Тиерсен замахнулся на голос и разбил костяшки пальцев о железо, пытаясь ударить.
– Если бы ты слушал…
– Заткнись! – Тиерсен ударил еще, и запястье вспыхнуло болью. – Заткнись-заткнись-заткнись! – он обессиленно прислонился к стенке гроба, дыша рвано. – Господи, я ведь был твоим хорошим сыном, не самым хорошим, но верным и послушным… Боже, забери меня отсюда, пожалуйста, забери меня отсюда, забери меня из этого кошмара…
– Это ты, Тиерсен, – шепот был так близко, и обожгло щеку запахом гнили. – Нет никаких кошмаров. Это ты, твоя суть, твои мысли, твои страхи. Слушай себя, Тиерсен. Слушай.
– Я не хочу слушать! – Тиерсен сорвался, вжимаясь в холодную стенку. – Я хочу видеть!
– Ты уверен?
– Да, мать твою!
– Если ты хочешь… – голос был немного печальным, и Тиерсен снова чуть не потерял равновесие, когда опора исчезла. И – тишина замершего зала, сорвавшаяся резким девичьим криком. И шелковая лента легко поддалась дрожавшим пальцам, свободно скользнув с глаз. И он увидел.
Тиерсен не может больше бросать ножи и отговаривается тем, что уже достаточно напрактиковался, и лучше отдохнуть последние дни перед поездкой. Цицеро спрашивает, почему бы в таком случае не поехать прямо сейчас, но Тиерсен говорит “Нет, мы поедем, когда решили” таким жестким тоном, что маленький итальянец послушно не задает лишних вопросов.
– “В своем доме в Р’льехе мертвый Ктулху ждет, сны видит”, – вслух читает Тиерсен и морщится. – Какая гадость. Надеюсь, он тоже видит во сне какую-нибудь дрянь, – он отпивает немного чая с горьковатым вкусом от смеси Лодмунда и фыркает, читая следующую строчку.

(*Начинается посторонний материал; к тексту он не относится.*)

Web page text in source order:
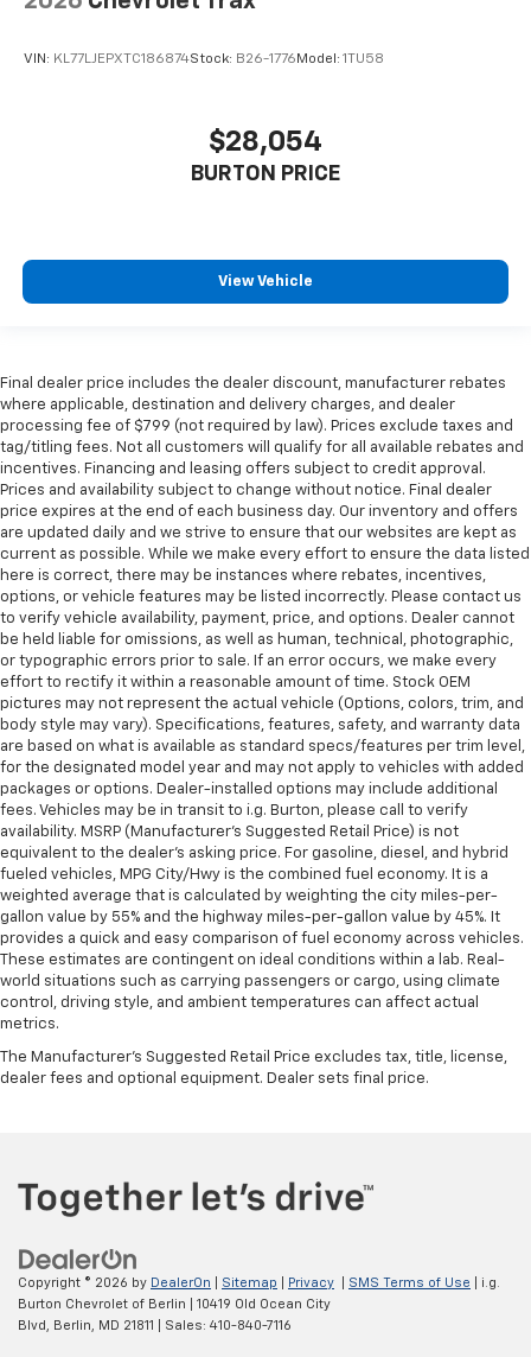
VIN: KL77LJEPXTC186874Stock: B26-1776 Model: 1TU58
$28,054
BURTON PRICE
View Vehicle
Final dealer price includes the dealer discount, manufacturer rebates
where applicable, destination and delivery charges, and dealer
processing fee of $799 (not required by law). Prices exclude taxes and
tag/titling fees. Not all customers will qualify for all available rebates and
incentives. Financing and leasing offers subject to credit approval.
Prices and availability subject to change without notice. Final dealer
price expires at the end of each business day. Our inventory and offers
are updated daily and we strive to ensure that our websites are kept as
current as possible. While we make every effort to ensure the data listed
here is correct, there may be instances where rebates, incentives,
options, or vehicle features may be listed incorrectly. Please contact us
to verify vehicle availability, payment, price, and options. Dealer cannot
be held liable for omissions, as well as human, technical, photographic,
or typographic errors prior to sale. If an error occurs, we make every
effort to rectify it within a reasonable amount of time. Stock OEM
pictures may not represent the actual vehicle (Options, colors, trim, and
body style may vary). Specifications, features, safety, and warranty data
are based on what is available as standard specs/features per trim level,
for the designated model year and may not apply to vehicles with added
packages or options. Dealer-installed options may include additional
fees. Vehicles may be in transit to i.g. Burton, please call to verify
availability. MSRP (Manufacturer's Suggested Retail Price) is not
equivalent to the dealer's asking price. For gasoline, diesel, and hybrid
fueled vehicles, MPG City/Hwy is the combined fuel economy. It is a
weighted average that is calculated by weighting the city miles-per-
gallon value by 55% and the highway miles-per-gallon value by 45%. It
provides a quick and easy comparison of fuel economy across vehicles.
These estimates are contingent on ideal conditions within a lab. Real-
world situations such as carrying passengers or cargo, using climate
control, driving style, and ambient temperatures can affect actual
metrics.
The Manufacturer's Suggested Retail Price excludes tax, title, license,
dealer fees and optional equipment. Dealer sets final price.
Copyright © 2026 by DealerOn Sitemap Privacy SMS Terms of Use | i.g.
Burton Chevrolet of Berlin
10419 Old Ocean City
Blvd, Berlin, MD 21811 | Sales: 410-840-7116
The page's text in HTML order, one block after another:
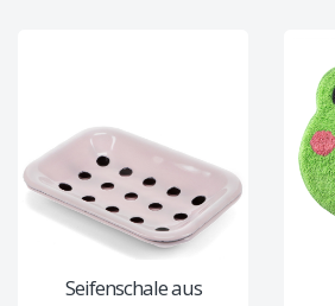
Seifenschale aus
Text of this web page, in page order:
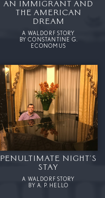
AN IMMIGRANT AND
THE AMERICAN
DREAM
A WALDORF STORY
BY CONSTANTINE G.
ECONOMUS
PENULTIMATE NIGHT’S
STAY
A WALDORF STORY
BY A. P. HELLO
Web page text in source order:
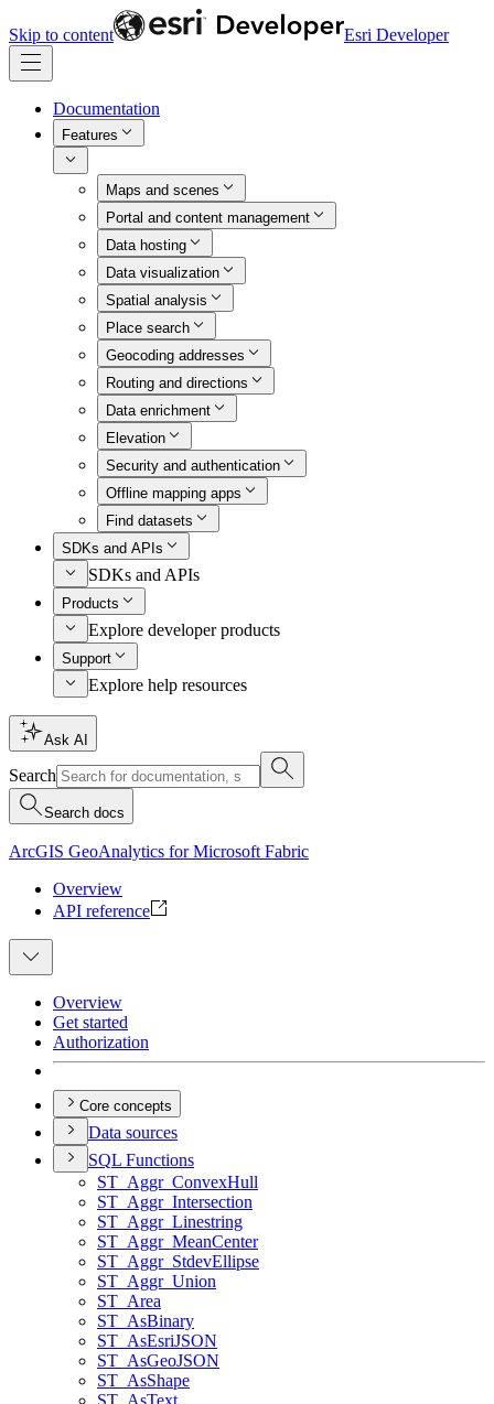
Skip to content Esri Developer
Documentation
Features
Maps and scenes
Portal and content management
Data hosting
Data visualization
Spatial analysis
Place search
Geocoding addresses
Routing and directions
Data enrichment
Elevation
Security and authentication
Offline mapping apps
Find datasets
SDKs and APIs
SDKs and APIs
Products
Explore developer products
Support
Explore help resources
Ask AI
Search
Search docs
ArcGIS GeoAnalytics for Microsoft Fabric
Overview
API reference
Overview
Get started
Authorization
Core concepts
Data sources
SQL Functions
ST _Aggr_ConvexHull
ST _Aggr_Intersection
ST _Aggr_Linestring
ST _Aggr_MeanCenter
ST _Aggr_StdevEllipse
ST _Aggr_Union
ST _Area
ST _AsBinary
ST _AsEsriJSON
ST _AsGeoJSON
ST _AsShape
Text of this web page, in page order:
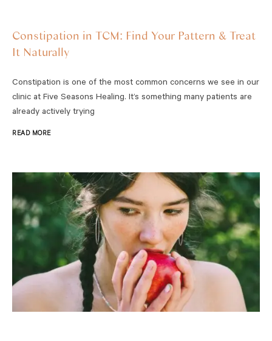
Constipation in TCM: Find Your Pattern & Treat
It Naturally
Constipation is one of the most common concerns we see in our
clinic at Five Seasons Healing. It’s something many patients are
already actively trying
READ MORE
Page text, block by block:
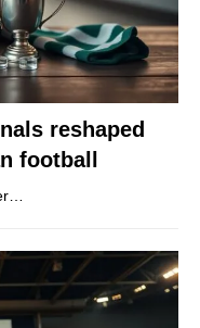
reshaped
football
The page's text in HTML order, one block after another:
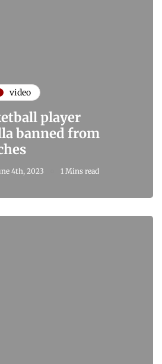
video
player
banned from
4th, 2023 1 Mins read
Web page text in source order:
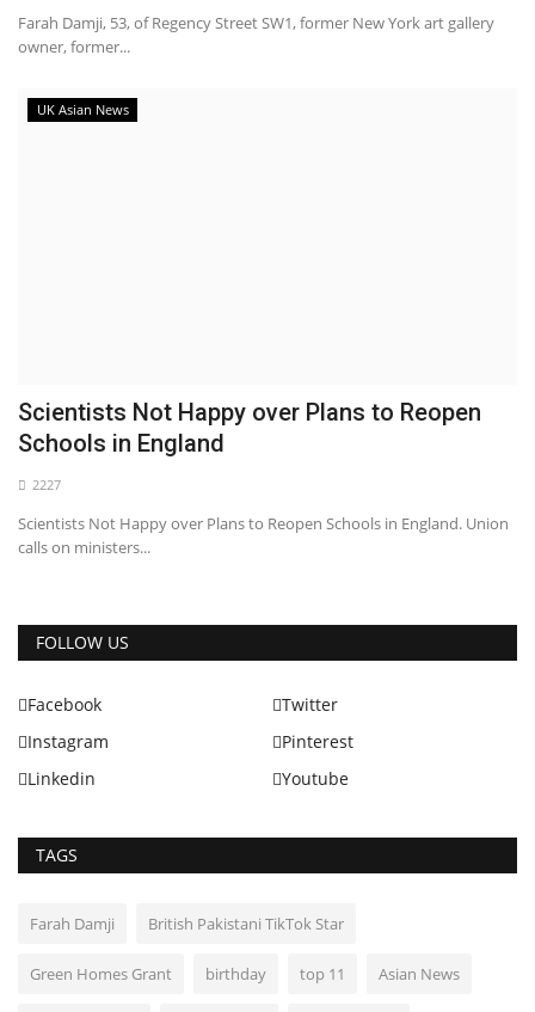
Farah Damji, 53, of Regency Street SW1, former New York art gallery
owner, former...
UK Asian News
Scientists Not Happy over Plans to Reopen
Schools in England
2227
Scientists Not Happy over Plans to Reopen Schools in England. Union
calls on ministers...
FOLLOW US
Facebook
Twitter
Instagram
Pinterest
Linkedin
Youtube
TAGS
Farah Damji British Pakistani TikTok Star
Green Homes Grant birthday top 11 Asian News
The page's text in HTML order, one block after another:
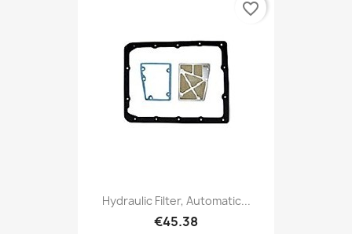
Hydraulic Filter, Automatic...
€45.38
favorite_border
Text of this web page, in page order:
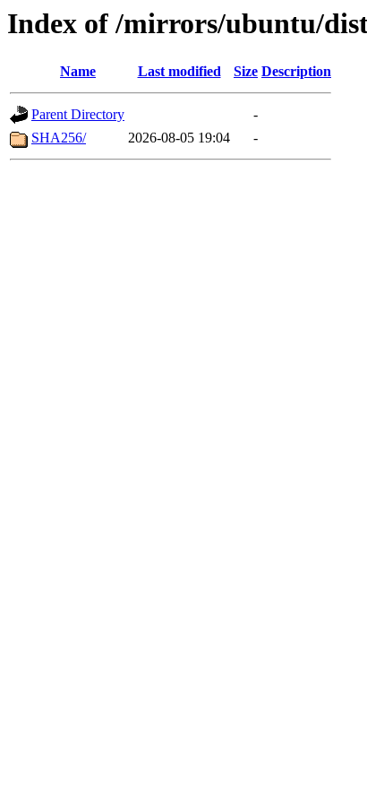
Index of /mirrors/ubuntu/
Name Last modified Size Description
Parent Directory
-
SHA256/
2026-08-05 19:04 -
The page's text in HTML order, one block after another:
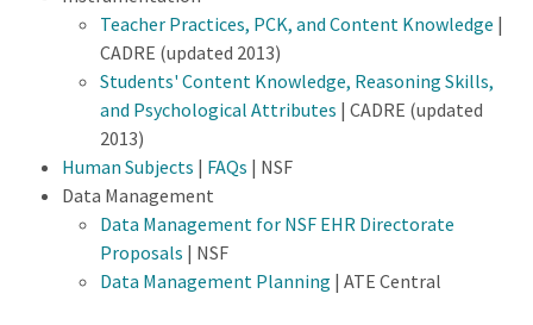
Teacher Practices, PCK, and Content Knowledge |
CADRE (updated 2013)
Students' Content Knowledge, Reasoning Skills,
and Psychological Attributes | CADRE (updated
2013)
Human Subjects | FAQs | NSF
Data Management
Data Management for NSF EHR Directorate
Proposals | NSF
Data Management Planning | ATE Central
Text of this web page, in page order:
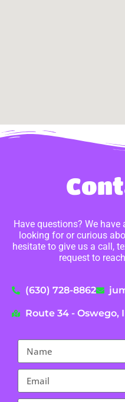
Have questions? We have
looking for or curious
hesitate to give us a call,
request to
(630) 728-8862
Route 34 - Oswego,
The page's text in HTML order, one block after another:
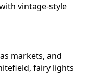
vintage-style
markets, and
fairy lights
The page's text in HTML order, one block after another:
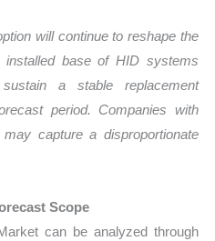
will continue to reshape the
installed base of HID systems
a stable replacement
period. Companies with
capture a disproportionate
Scope
can be analyzed through
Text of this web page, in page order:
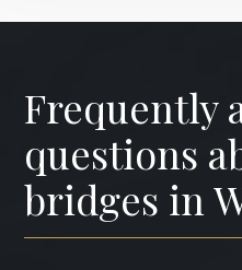
Frequently
questions
bridges in
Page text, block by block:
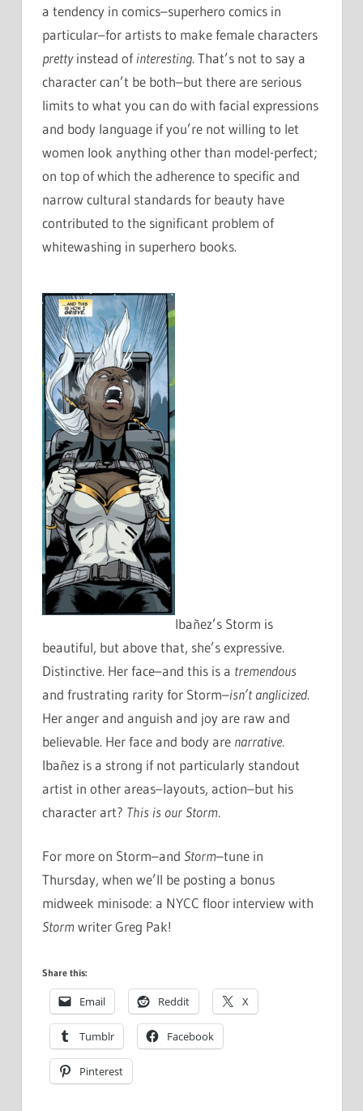
a tendency in comics–superhero comics in
particular–for artists to make female characters
prettyinstead ofinteresting. That’s not to say a
character can’t be both–but there are serious
limits to what you can do with facial expressions
and body language if you’re not willing to let
women look anything other than model-perfect;
on top of which the adherence to specific and
narrow cultural standards for beauty have
contributed to the significant problem of
whitewashing in superhero books.
Ibañez’s Storm is
beautiful, but above that, she’s expressive.
Distinctive. Her face–and this is a tremendous
and frustrating rarity for Storm–isn’t anglicized.
Her anger and anguish and joy are raw and
believable. Her face and body are narrative.
Ibañez is a strong if not particularly standout
artist in other areas–layouts, action–but his
character art? This is our Storm.
For more on Storm–and Storm–tune in
Thursday, when we’ll be posting a bonus
midweek minisode: a NYCC floor interview with
Stormwriter Greg Pak!
Share this:
Email Reddit X
Tumblr Facebook
Pinterest
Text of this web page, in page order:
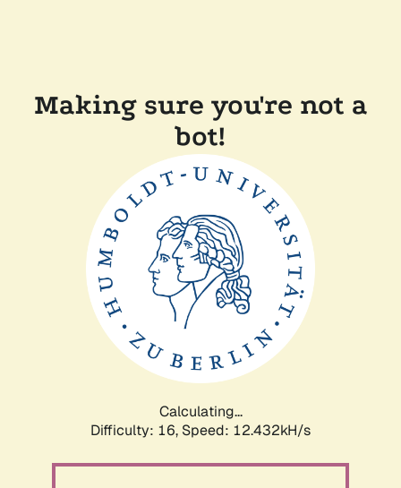
Making sure you're not a
bot!
Calculating...
Difficulty: 16, Speed: 12.432kH/s
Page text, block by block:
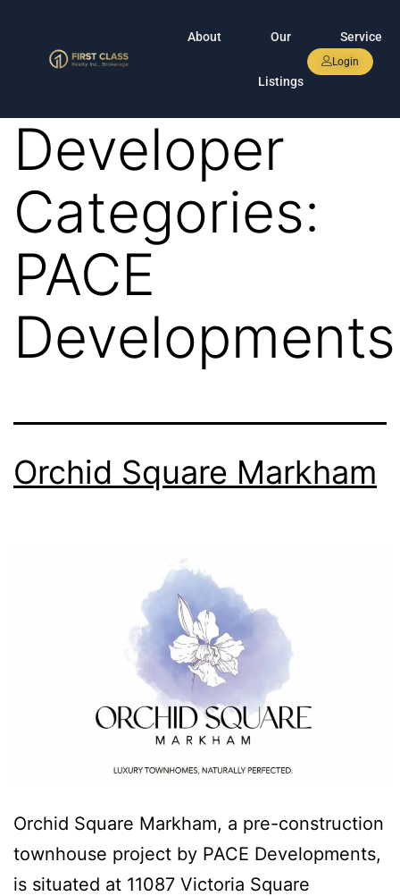
About Our
Listings
Service
Login
Developer
Categories:
PACE
Developments
Orchid Square Markham
Orchid Square Markham, a pre-construction
townhouse project by PACE Developments,
is situated at 11087 Victoria Square

Цицеро наблюдает за ним и почесывает подбородок дулом Беретты. Тиерсен читает и не замечает его, хотя у него хороший слух, но бесшумные шаги – это их профиль, и, может быть, Тиерсен мог бы не услышать их, но почувствовать, если бы не был так утомлен.
Альвдис, как свойственно многим людям, не может держать информацию в себе и имеет склонность к решению чужих проблем за спинами их обладателей. И, в общем, это не самая плохая черта, если ты знаешь, кому и что говорить. Цицеро явно не тот человек, которому стоило бы передавать слова Тиерсена, но да, ему было очень интересно их услышать. И пока Тиерсен листает книгу дальше, смотря, сколько осталось до конца главы, Цицеро думает по обыкновению о десятке вещей и в том числе о том, что неужели у них нет хороших воспоминаний. Хотя воспоминания об убийствах Цицеро без сомнений причислял к хорошим и был неприятно удивлен, узнав, что так думает он один. И ему очень странно сейчас видеть, что Тиерсен скрывает свои мысли, думает наедине с собой, не говоря об этом Цицеро, ни намеком не давая понять, что ему что-то не нравится. Обычно он куда прямолинейнее и откровеннее. С первого дня их знакомства до того, как они решили уехать во Францию.